Task to complete:
Restate the listing word for word; omit the images.

+===+

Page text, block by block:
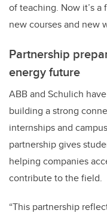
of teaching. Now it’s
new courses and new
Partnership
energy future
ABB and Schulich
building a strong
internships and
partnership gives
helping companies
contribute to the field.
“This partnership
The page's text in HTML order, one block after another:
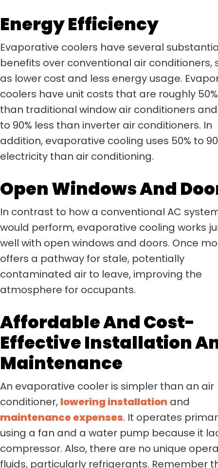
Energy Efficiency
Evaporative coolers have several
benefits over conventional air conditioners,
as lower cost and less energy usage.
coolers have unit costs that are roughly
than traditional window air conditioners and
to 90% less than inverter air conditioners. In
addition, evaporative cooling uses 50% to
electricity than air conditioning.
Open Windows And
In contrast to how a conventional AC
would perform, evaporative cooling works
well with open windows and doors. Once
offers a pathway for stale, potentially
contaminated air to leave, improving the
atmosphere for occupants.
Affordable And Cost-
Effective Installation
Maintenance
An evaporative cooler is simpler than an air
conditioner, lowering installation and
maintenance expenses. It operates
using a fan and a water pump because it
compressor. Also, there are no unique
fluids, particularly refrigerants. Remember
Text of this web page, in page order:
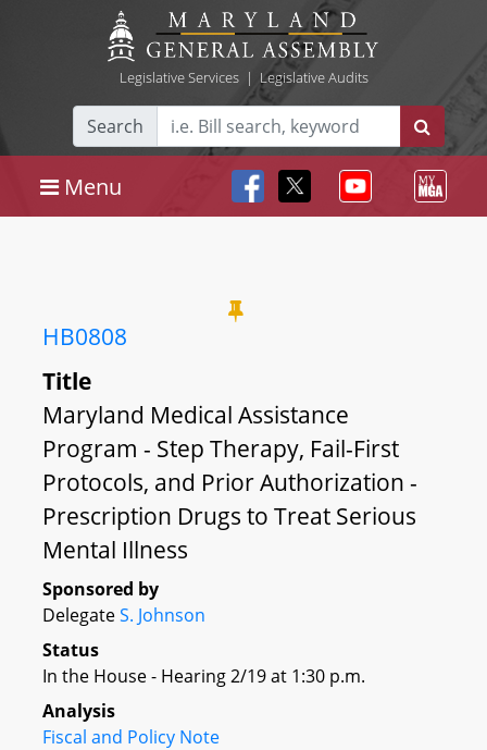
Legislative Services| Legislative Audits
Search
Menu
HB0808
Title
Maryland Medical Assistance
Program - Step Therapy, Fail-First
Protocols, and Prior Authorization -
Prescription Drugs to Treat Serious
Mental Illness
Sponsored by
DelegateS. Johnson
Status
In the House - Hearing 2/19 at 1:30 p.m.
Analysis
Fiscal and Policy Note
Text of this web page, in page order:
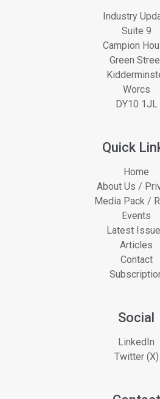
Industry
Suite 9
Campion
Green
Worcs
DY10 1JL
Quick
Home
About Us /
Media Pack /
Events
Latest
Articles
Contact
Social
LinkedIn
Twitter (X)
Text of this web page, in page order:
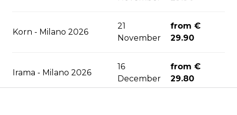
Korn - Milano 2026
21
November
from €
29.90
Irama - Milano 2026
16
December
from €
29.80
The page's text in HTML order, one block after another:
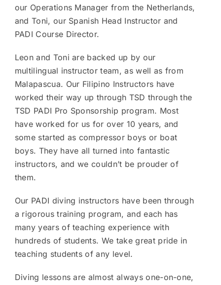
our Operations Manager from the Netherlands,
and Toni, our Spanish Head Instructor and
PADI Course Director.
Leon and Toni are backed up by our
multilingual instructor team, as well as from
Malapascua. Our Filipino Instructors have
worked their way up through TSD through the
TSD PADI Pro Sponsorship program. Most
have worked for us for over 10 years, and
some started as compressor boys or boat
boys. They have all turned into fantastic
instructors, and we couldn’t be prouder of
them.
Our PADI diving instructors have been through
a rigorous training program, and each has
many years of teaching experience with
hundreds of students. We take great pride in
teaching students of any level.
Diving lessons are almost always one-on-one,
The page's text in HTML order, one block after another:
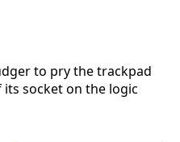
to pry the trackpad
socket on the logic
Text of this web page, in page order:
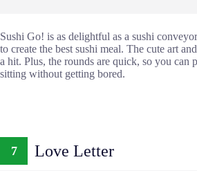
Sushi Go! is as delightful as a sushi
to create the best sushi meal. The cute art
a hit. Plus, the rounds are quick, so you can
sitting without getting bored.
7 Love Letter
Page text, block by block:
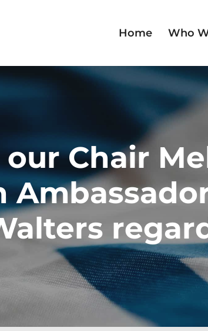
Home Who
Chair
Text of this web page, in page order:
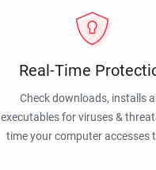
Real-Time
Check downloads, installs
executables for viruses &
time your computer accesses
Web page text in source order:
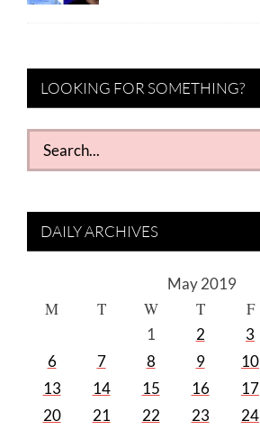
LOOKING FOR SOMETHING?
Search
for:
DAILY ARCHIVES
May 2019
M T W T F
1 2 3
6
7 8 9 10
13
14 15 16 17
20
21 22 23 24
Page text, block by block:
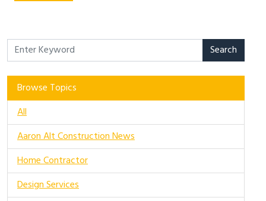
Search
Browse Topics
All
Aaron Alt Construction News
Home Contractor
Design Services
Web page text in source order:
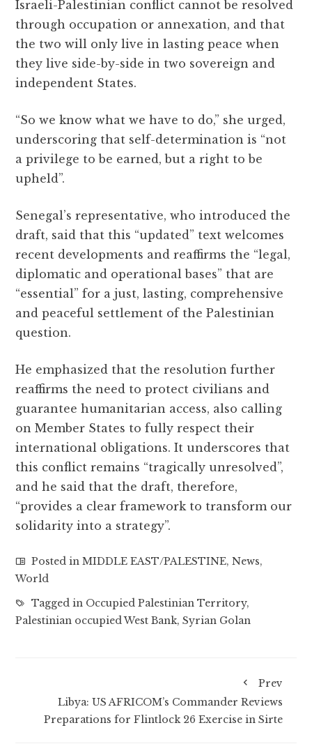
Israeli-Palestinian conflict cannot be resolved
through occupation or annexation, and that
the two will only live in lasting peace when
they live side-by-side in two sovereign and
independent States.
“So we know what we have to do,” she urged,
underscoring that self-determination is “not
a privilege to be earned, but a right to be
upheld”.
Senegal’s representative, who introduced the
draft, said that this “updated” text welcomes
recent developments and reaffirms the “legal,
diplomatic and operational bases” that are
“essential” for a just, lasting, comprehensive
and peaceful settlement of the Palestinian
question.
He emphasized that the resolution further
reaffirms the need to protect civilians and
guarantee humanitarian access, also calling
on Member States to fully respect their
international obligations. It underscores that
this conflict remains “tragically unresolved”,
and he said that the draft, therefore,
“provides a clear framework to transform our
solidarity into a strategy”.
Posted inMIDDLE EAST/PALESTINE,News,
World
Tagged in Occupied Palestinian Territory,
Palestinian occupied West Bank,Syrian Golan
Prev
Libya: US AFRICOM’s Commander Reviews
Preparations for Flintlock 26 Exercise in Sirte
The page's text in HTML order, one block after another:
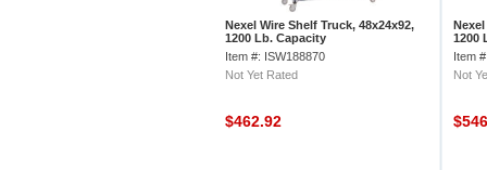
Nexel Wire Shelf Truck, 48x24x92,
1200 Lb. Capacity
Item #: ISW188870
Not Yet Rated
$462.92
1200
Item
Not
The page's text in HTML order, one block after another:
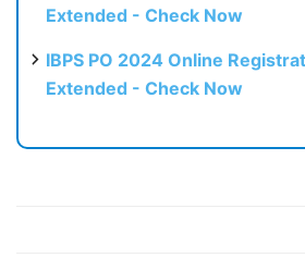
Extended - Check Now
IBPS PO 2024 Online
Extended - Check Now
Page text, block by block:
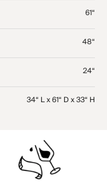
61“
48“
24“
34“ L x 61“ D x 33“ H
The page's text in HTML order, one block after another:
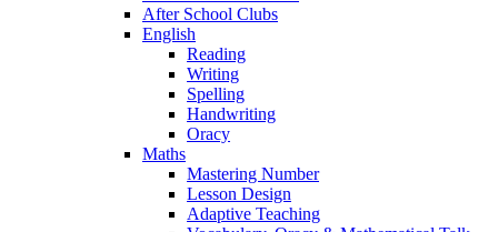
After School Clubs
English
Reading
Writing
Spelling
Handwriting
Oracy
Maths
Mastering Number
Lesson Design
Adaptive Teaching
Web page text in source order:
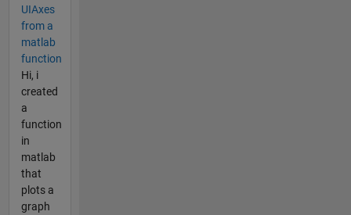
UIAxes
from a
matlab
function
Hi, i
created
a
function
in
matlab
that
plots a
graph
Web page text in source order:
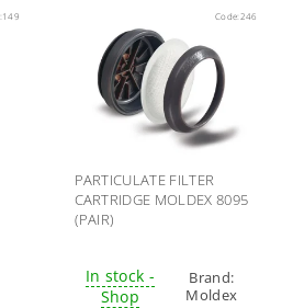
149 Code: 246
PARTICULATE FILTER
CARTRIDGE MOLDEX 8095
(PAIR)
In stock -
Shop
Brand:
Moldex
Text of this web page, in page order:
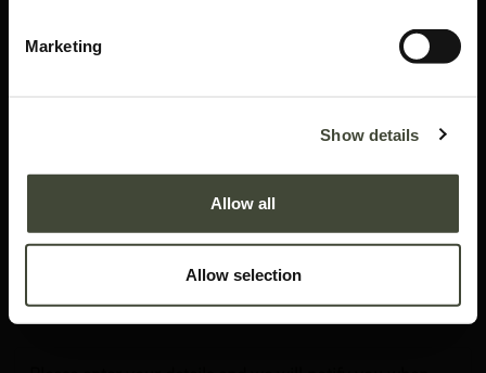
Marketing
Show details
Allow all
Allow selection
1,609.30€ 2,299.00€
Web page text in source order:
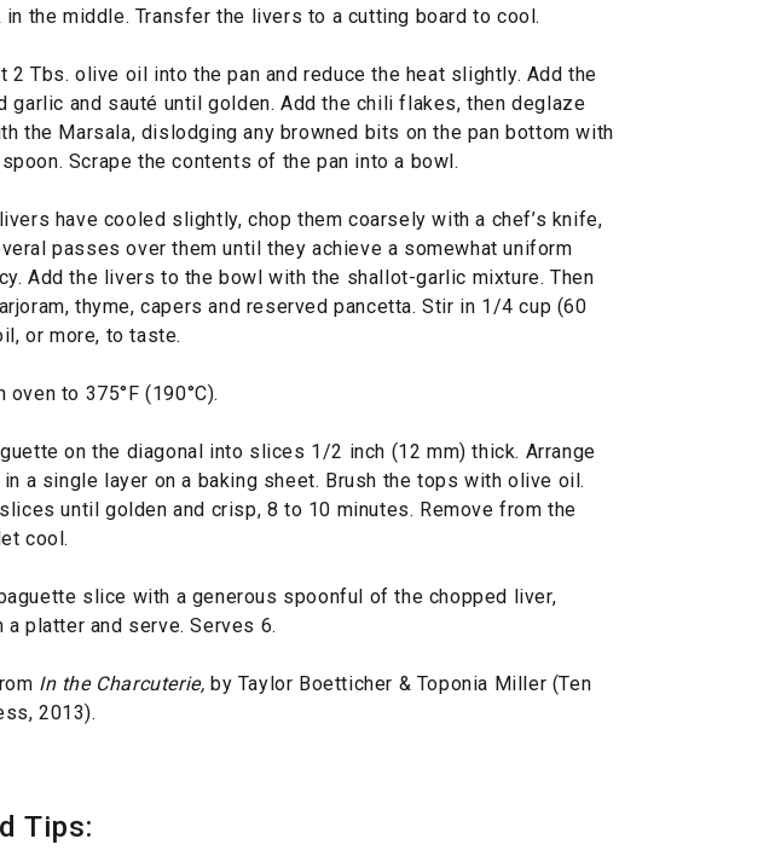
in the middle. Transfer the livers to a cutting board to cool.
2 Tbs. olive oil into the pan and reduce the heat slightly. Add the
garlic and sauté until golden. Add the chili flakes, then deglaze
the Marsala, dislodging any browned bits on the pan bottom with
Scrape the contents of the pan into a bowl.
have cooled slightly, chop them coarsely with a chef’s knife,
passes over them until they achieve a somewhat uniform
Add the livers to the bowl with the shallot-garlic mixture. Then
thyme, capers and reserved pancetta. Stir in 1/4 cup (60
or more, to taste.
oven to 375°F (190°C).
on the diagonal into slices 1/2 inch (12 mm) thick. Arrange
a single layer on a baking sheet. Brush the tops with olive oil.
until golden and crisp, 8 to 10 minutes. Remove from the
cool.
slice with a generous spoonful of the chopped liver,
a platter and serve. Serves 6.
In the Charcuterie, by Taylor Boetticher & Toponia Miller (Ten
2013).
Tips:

+===+

Completed exercise:
Page text, block by block:
of teaching. Now it’s
new courses and new
Partnership
energy future
ABB and Schulich
building a strong
internships and
partnership gives
helping companies
contribute to the field.
“This partnership
The page's text in HTML order, one block after another:
Energy Efficiency
Evaporative coolers have several
benefits over conventional air conditioners,
as lower cost and less energy usage.
coolers have unit costs that are roughly
than traditional window air conditioners and
to 90% less than inverter air conditioners. In
addition, evaporative cooling uses 50% to
electricity than air conditioning.
Open Windows And
In contrast to how a conventional AC
would perform, evaporative cooling works
well with open windows and doors. Once
offers a pathway for stale, potentially
contaminated air to leave, improving the
atmosphere for occupants.
Affordable And Cost-
Effective Installation
Maintenance
An evaporative cooler is simpler than an air
conditioner, lowering installation and
maintenance expenses. It operates
using a fan and a water pump because it
compressor. Also, there are no unique
fluids, particularly refrigerants. Remember
Text of this web page, in page order:
Legislative Services| Legislative Audits
Search
Menu
HB0808
Title
Maryland Medical Assistance
Program - Step Therapy, Fail-First
Protocols, and Prior Authorization -
Prescription Drugs to Treat Serious
Mental Illness
Sponsored by
DelegateS. Johnson
Status
In the House - Hearing 2/19 at 1:30 p.m.
Analysis
Fiscal and Policy Note
Text of this web page, in page order:
Industry
Suite 9
Campion
Green
Worcs
DY10 1JL
Quick
Home
About Us /
Media Pack /
Events
Latest
Articles
Contact
Social
LinkedIn
Twitter (X)
Text of this web page, in page order:
Korn - Milano 2026
21
November
from €
29.90
Irama - Milano 2026
16
December
from €
29.80
The page's text in HTML order, one block after another:
our Operations Manager from the Netherlands,
and Toni, our Spanish Head Instructor and
PADI Course Director.
Leon and Toni are backed up by our
multilingual instructor team, as well as from
Malapascua. Our Filipino Instructors have
worked their way up through TSD through the
TSD PADI Pro Sponsorship program. Most
have worked for us for over 10 years, and
some started as compressor boys or boat
boys. They have all turned into fantastic
instructors, and we couldn’t be prouder of
them.
Our PADI diving instructors have been through
a rigorous training program, and each has
many years of teaching experience with
hundreds of students. We take great pride in
teaching students of any level.
Diving lessons are almost always one-on-one,
The page's text in HTML order, one block after another:
to pry the trackpad
socket on the logic
Text of this web page, in page order:
Sushi Go! is as delightful as a sushi
to create the best sushi meal. The cute art
a hit. Plus, the rounds are quick, so you can
sitting without getting bored.
7 Love Letter
Page text, block by block:
Home Who
Chair
Text of this web page, in page order:
Real-Time
Check downloads, installs
executables for viruses &
time your computer accesses
Web page text in source order:
LOOKING FOR SOMETHING?
Search
for:
DAILY ARCHIVES
May 2019
M T W T F
1 2 3
6
7 8 9 10
13
14 15 16 17
20
21 22 23 24
Page text, block by block:
Search
Browse Topics
All
Aaron Alt Construction News
Home Contractor
Design Services
Web page text in source order:
Israeli-Palestinian conflict cannot be resolved
through occupation or annexation, and that
the two will only live in lasting peace when
they live side-by-side in two sovereign and
independent States.
“So we know what we have to do,” she urged,
underscoring that self-determination is “not
a privilege to be earned, but a right to be
upheld”.
Senegal’s representative, who introduced the
draft, said that this “updated” text welcomes
recent developments and reaffirms the “legal,
diplomatic and operational bases” that are
“essential” for a just, lasting, comprehensive
and peaceful settlement of the Palestinian
question.
He emphasized that the resolution further
reaffirms the need to protect civilians and
guarantee humanitarian access, also calling
on Member States to fully respect their
international obligations. It underscores that
this conflict remains “tragically unresolved”,
and he said that the draft, therefore,
“provides a clear framework to transform our
solidarity into a strategy”.
Posted inMIDDLE EAST/PALESTINE,News,
World
Tagged in Occupied Palestinian Territory,
Palestinian occupied West Bank,Syrian Golan
Prev
Libya: US AFRICOM’s Commander Reviews
Preparations for Flintlock 26 Exercise in Sirte
The page's text in HTML order, one block after another:
Nexel Wire Shelf Truck, 48x24x92,
1200 Lb. Capacity
Item #: ISW188870
Not Yet Rated
$462.92
1200
Item
Not
The page's text in HTML order, one block after another:
Extended - Check Now
IBPS PO 2024 Online
Extended - Check Now
Page text, block by block:
61“
48“
24“
34“ L x 61“ D x 33“ H
The page's text in HTML order, one block after another:
After School Clubs
English
Reading
Writing
Spelling
Handwriting
Oracy
Maths
Mastering Number
Lesson Design
Adaptive Teaching
Web page text in source order:
UIAxes
from a
matlab
function
Hi, i
created
a
function
in
matlab
that
plots a
graph
Web page text in source order:
149 Code: 246
PARTICULATE FILTER
CARTRIDGE MOLDEX 8095
(PAIR)
In stock -
Shop
Brand:
Moldex
Text of this web page, in page order:
Marketing
Show details
Allow all
Allow selection
1,609.30€ 2,299.00€
Web page text in source order:
in the middle. Transfer the livers to a cutting board to cool.
2 Tbs. olive oil into the pan and reduce the heat slightly. Add the
garlic and sauté until golden. Add the chili flakes, then deglaze
the Marsala, dislodging any browned bits on the pan bottom with
Scrape the contents of the pan into a bowl.
have cooled slightly, chop them coarsely with a chef’s knife,
passes over them until they achieve a somewhat uniform
Add the livers to the bowl with the shallot-garlic mixture. Then
thyme, capers and reserved pancetta. Stir in 1/4 cup (60
or more, to taste.
oven to 375°F (190°C).
on the diagonal into slices 1/2 inch (12 mm) thick. Arrange
a single layer on a baking sheet. Brush the tops with olive oil.
until golden and crisp, 8 to 10 minutes. Remove from the
cool.
slice with a generous spoonful of the chopped liver,
a platter and serve. Serves 6.
In the Charcuterie, by Taylor Boetticher & Toponia Miller (Ten
2013).
Tips:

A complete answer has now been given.